[gst-devel] One Stream API to Rule them all - Could GStreamer be it ?

Brian Crowell brian at fluggo.com
Wed Dec 3 16:20:44 CET 2008


On Wed, Dec 3, 2008 at 3:18 AM, Maxim Mueller <maxim_m at gmx.net> wrote:
> automatic threading, scheduling, detection/plugging services and a generic
> interface to processing data would benefit the programming ecosystem
> greatly, imho

All right, I'm a Linux and GStreamer newb, but I most certainly have
an opinion on this. Caveat lector.

You're basically asking that there be some sort of generic streaming
API available, potentially in the kernel, that auto-does everything.

First, you have a streaming API in the kernel, and it does do
automatic threading and scheduling, and just about every command line
tool uses it. It's stdio: files and sockets. It does not do stream
typing and autoplugging, but UNIX has made it this far without those
features. Not that they would help you anyhow-- you still have to
specify parameters to your filters and commands to get them to do what
you want.


> benefits of one globally used stream processing api:
> - greatly reduced development effort, rate of bugs and maintenance

The GNU people would agree.


> - reduced learning curve when adding functionality to software, furthermore
> a more structured way of thinking about processing data is also bound to
> produce cleaner code

Over the current method? I don't think so. Adding more complexity to
the interface makes it easier to screw up. I'm still getting segfaults
from the videomixer plugin, and I'm not at all sure why, and I know
the person who authored it knows way more about GStreamer than I do.

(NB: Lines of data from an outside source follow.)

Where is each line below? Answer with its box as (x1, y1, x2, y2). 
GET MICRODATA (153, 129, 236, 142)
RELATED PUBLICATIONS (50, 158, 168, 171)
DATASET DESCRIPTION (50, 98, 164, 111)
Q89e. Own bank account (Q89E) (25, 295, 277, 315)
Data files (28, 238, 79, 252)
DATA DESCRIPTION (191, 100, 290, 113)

C++ was supposed to produce cleaner code, but I've seen many obscure
bugs happen just because a copy constructor was written wrong.

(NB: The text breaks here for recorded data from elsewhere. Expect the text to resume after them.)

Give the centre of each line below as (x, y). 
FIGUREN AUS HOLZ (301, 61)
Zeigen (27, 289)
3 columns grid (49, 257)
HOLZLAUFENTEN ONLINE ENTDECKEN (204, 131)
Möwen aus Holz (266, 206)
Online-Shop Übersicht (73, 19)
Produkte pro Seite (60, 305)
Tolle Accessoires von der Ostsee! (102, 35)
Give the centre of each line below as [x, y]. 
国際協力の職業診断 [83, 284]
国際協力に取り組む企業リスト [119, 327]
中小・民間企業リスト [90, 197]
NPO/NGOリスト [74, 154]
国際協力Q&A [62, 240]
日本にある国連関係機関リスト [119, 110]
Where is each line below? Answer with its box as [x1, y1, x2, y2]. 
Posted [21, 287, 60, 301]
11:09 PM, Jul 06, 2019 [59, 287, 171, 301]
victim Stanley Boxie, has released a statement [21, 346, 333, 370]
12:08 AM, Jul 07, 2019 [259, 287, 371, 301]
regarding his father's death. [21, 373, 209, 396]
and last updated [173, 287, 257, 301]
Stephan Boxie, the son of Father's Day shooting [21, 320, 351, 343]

> - systems theory: standardizing components interfaces  tends to lead to the
> discovery of novel ways to combine those, leading to innovative applications
>
> - improve the functionality of existing applications simply installing a new
> plugin(to a certain degree)

Again, the GNU people would agree. In fact, typing the stream would
reduce some of your flexibility. Think of some of the novel ways
people have used grep and sed.


> - users decide which implementation they want to use, all in all, it's
> his/her decision to make.
> the ability to stop having to install multitudes of http/etc protocol,
> VirtualFileSystems(KIO-slaves,GIO, PHP5's stream API ...),
> encoding(OpenSSL/GnuTLS/PGP ...), compression etc implementations just
> because the respective application developers had their favourites, would be
> a great step forward in the fight for truly free software and putting the
> user back in control of his own system.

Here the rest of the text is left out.